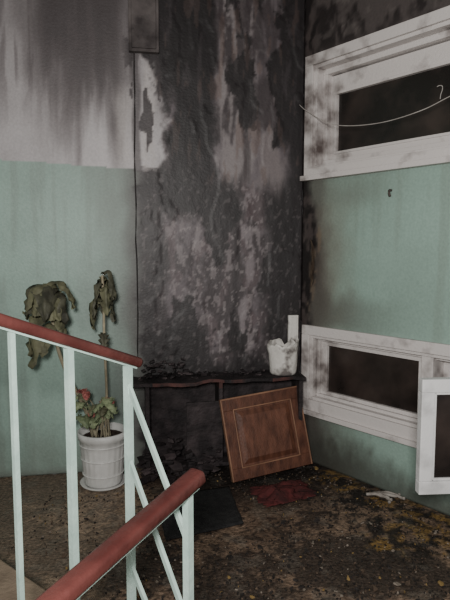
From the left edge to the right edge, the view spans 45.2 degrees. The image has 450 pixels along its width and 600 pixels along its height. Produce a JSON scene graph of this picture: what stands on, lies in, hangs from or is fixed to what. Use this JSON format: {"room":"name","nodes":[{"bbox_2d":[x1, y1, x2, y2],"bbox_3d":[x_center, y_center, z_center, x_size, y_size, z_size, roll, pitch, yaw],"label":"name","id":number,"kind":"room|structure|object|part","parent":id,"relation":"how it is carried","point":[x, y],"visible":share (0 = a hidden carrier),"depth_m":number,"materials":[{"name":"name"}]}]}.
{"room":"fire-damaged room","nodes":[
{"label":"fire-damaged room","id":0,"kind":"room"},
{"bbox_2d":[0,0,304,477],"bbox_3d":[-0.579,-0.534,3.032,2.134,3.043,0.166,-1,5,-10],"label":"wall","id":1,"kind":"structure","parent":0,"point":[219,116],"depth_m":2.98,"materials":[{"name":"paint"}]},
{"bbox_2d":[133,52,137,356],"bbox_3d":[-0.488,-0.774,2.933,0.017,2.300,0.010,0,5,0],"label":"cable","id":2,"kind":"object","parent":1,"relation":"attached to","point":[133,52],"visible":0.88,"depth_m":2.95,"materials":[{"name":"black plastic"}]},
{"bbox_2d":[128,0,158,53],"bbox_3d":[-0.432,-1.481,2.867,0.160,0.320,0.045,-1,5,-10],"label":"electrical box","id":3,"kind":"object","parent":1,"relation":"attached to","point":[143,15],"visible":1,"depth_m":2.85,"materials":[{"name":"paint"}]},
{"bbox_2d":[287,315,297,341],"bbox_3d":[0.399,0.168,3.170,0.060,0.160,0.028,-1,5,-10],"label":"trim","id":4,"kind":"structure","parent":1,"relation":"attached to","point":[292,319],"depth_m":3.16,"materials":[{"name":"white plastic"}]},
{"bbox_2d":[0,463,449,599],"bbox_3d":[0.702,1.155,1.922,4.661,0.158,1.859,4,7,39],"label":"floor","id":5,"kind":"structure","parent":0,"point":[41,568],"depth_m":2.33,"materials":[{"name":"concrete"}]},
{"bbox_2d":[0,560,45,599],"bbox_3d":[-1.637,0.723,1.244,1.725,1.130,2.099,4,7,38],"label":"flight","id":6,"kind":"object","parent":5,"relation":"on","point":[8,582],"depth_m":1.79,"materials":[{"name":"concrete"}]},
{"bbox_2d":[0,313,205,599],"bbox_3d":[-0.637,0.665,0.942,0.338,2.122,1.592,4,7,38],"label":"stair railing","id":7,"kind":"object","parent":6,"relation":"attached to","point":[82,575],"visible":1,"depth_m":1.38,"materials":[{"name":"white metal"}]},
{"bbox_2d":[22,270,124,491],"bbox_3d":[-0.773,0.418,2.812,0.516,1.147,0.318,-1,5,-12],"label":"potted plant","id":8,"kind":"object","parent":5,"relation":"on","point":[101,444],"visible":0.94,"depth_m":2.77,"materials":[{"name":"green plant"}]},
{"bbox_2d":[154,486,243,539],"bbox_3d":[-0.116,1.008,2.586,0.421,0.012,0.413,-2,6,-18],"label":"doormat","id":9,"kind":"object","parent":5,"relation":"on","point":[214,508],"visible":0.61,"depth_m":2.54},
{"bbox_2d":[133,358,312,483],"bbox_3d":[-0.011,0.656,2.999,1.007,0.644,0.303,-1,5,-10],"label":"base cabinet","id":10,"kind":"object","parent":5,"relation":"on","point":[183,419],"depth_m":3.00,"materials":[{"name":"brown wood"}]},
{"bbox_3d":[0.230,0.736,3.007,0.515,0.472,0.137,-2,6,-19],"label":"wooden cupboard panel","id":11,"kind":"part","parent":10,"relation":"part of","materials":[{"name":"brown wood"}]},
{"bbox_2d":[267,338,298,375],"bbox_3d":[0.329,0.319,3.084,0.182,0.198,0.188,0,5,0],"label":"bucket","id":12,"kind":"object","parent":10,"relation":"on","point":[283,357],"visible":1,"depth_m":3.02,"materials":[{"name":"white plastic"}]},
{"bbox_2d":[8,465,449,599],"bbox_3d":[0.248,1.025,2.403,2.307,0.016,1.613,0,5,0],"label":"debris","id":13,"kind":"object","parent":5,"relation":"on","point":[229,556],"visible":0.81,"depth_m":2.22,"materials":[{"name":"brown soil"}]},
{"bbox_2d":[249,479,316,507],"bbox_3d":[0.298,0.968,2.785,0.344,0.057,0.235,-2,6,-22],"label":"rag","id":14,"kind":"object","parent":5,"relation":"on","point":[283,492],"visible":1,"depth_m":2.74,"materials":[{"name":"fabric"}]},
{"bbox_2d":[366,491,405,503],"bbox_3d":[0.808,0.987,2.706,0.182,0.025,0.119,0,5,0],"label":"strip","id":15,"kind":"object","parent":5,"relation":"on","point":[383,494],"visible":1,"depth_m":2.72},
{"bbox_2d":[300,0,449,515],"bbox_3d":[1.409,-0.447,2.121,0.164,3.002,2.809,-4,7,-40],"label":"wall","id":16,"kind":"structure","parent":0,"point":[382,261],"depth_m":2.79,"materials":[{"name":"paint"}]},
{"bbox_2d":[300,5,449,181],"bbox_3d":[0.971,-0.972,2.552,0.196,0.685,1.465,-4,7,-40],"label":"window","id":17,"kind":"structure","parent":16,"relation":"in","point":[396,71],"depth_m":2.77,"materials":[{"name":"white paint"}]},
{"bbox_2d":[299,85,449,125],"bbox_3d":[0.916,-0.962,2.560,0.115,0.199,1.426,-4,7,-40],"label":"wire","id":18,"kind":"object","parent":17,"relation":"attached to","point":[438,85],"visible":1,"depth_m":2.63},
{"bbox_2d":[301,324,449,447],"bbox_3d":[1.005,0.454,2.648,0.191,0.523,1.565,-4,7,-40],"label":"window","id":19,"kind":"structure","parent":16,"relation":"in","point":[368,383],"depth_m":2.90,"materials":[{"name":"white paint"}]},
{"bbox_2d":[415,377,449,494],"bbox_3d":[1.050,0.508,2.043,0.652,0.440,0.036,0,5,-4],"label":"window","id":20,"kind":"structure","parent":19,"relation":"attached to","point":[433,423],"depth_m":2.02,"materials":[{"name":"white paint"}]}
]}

What needs to be done: Excluding the pictures, reproduce every entry exactly as given.

Problem solution:
From the left edge to the right edge, the view spans 45.2 degrees. The image has 450 pixels along its width and 600 pixels along its height. Produce a JSON scene graph of this picture: what stands on, lies in, hangs from or is fixed to what. Use this JSON format: {"room":"name","nodes":[{"bbox_2d":[x1, y1, x2, y2],"bbox_3d":[x_center, y_center, z_center, x_size, y_size, z_size, roll, pitch, yaw],"label":"name","id":number,"kind":"room|structure|object|part","parent":id,"relation":"how it is carried","point":[x, y],"visible":share (0 = a hidden carrier),"depth_m":number,"materials":[{"name":"name"}]}]}.
{"room":"fire-damaged room","nodes":[
{"label":"fire-damaged room","id":0,"kind":"room"},
{"bbox_2d":[0,0,304,477],"bbox_3d":[-0.579,-0.534,3.032,2.134,3.043,0.166,-1,5,-10],"label":"wall","id":1,"kind":"structure","parent":0,"point":[219,116],"depth_m":2.98,"materials":[{"name":"paint"}]},
{"bbox_2d":[133,52,137,356],"bbox_3d":[-0.488,-0.774,2.933,0.017,2.300,0.010,0,5,0],"label":"cable","id":2,"kind":"object","parent":1,"relation":"attached to","point":[133,52],"visible":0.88,"depth_m":2.95,"materials":[{"name":"black plastic"}]},
{"bbox_2d":[128,0,158,53],"bbox_3d":[-0.432,-1.481,2.867,0.160,0.320,0.045,-1,5,-10],"label":"electrical box","id":3,"kind":"object","parent":1,"relation":"attached to","point":[143,15],"visible":1,"depth_m":2.85,"materials":[{"name":"paint"}]},
{"bbox_2d":[287,315,297,341],"bbox_3d":[0.399,0.168,3.170,0.060,0.160,0.028,-1,5,-10],"label":"trim","id":4,"kind":"structure","parent":1,"relation":"attached to","point":[292,319],"depth_m":3.16,"materials":[{"name":"white plastic"}]},
{"bbox_2d":[0,463,449,599],"bbox_3d":[0.702,1.155,1.922,4.661,0.158,1.859,4,7,39],"label":"floor","id":5,"kind":"structure","parent":0,"point":[41,568],"depth_m":2.33,"materials":[{"name":"concrete"}]},
{"bbox_2d":[0,560,45,599],"bbox_3d":[-1.637,0.723,1.244,1.725,1.130,2.099,4,7,38],"label":"flight","id":6,"kind":"object","parent":5,"relation":"on","point":[8,582],"depth_m":1.79,"materials":[{"name":"concrete"}]},
{"bbox_2d":[0,313,205,599],"bbox_3d":[-0.637,0.665,0.942,0.338,2.122,1.592,4,7,38],"label":"stair railing","id":7,"kind":"object","parent":6,"relation":"attached to","point":[82,575],"visible":1,"depth_m":1.38,"materials":[{"name":"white metal"}]},
{"bbox_2d":[22,270,124,491],"bbox_3d":[-0.773,0.418,2.812,0.516,1.147,0.318,-1,5,-12],"label":"potted plant","id":8,"kind":"object","parent":5,"relation":"on","point":[101,444],"visible":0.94,"depth_m":2.77,"materials":[{"name":"green plant"}]},
{"bbox_2d":[154,486,243,539],"bbox_3d":[-0.116,1.008,2.586,0.421,0.012,0.413,-2,6,-18],"label":"doormat","id":9,"kind":"object","parent":5,"relation":"on","point":[214,508],"visible":0.61,"depth_m":2.54},
{"bbox_2d":[133,358,312,483],"bbox_3d":[-0.011,0.656,2.999,1.007,0.644,0.303,-1,5,-10],"label":"base cabinet","id":10,"kind":"object","parent":5,"relation":"on","point":[183,419],"depth_m":3.00,"materials":[{"name":"brown wood"}]},
{"bbox_3d":[0.230,0.736,3.007,0.515,0.472,0.137,-2,6,-19],"label":"wooden cupboard panel","id":11,"kind":"part","parent":10,"relation":"part of","materials":[{"name":"brown wood"}]},
{"bbox_2d":[267,338,298,375],"bbox_3d":[0.329,0.319,3.084,0.182,0.198,0.188,0,5,0],"label":"bucket","id":12,"kind":"object","parent":10,"relation":"on","point":[283,357],"visible":1,"depth_m":3.02,"materials":[{"name":"white plastic"}]},
{"bbox_2d":[8,465,449,599],"bbox_3d":[0.248,1.025,2.403,2.307,0.016,1.613,0,5,0],"label":"debris","id":13,"kind":"object","parent":5,"relation":"on","point":[229,556],"visible":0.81,"depth_m":2.22,"materials":[{"name":"brown soil"}]},
{"bbox_2d":[249,479,316,507],"bbox_3d":[0.298,0.968,2.785,0.344,0.057,0.235,-2,6,-22],"label":"rag","id":14,"kind":"object","parent":5,"relation":"on","point":[283,492],"visible":1,"depth_m":2.74,"materials":[{"name":"fabric"}]},
{"bbox_2d":[366,491,405,503],"bbox_3d":[0.808,0.987,2.706,0.182,0.025,0.119,0,5,0],"label":"strip","id":15,"kind":"object","parent":5,"relation":"on","point":[383,494],"visible":1,"depth_m":2.72},
{"bbox_2d":[300,0,449,515],"bbox_3d":[1.409,-0.447,2.121,0.164,3.002,2.809,-4,7,-40],"label":"wall","id":16,"kind":"structure","parent":0,"point":[382,261],"depth_m":2.79,"materials":[{"name":"paint"}]},
{"bbox_2d":[300,5,449,181],"bbox_3d":[0.971,-0.972,2.552,0.196,0.685,1.465,-4,7,-40],"label":"window","id":17,"kind":"structure","parent":16,"relation":"in","point":[396,71],"depth_m":2.77,"materials":[{"name":"white paint"}]},
{"bbox_2d":[299,85,449,125],"bbox_3d":[0.916,-0.962,2.560,0.115,0.199,1.426,-4,7,-40],"label":"wire","id":18,"kind":"object","parent":17,"relation":"attached to","point":[438,85],"visible":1,"depth_m":2.63},
{"bbox_2d":[301,324,449,447],"bbox_3d":[1.005,0.454,2.648,0.191,0.523,1.565,-4,7,-40],"label":"window","id":19,"kind":"structure","parent":16,"relation":"in","point":[368,383],"depth_m":2.90,"materials":[{"name":"white paint"}]},
{"bbox_2d":[415,377,449,494],"bbox_3d":[1.050,0.508,2.043,0.652,0.440,0.036,0,5,-4],"label":"window","id":20,"kind":"structure","parent":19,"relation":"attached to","point":[433,423],"depth_m":2.02,"materials":[{"name":"white paint"}]}
]}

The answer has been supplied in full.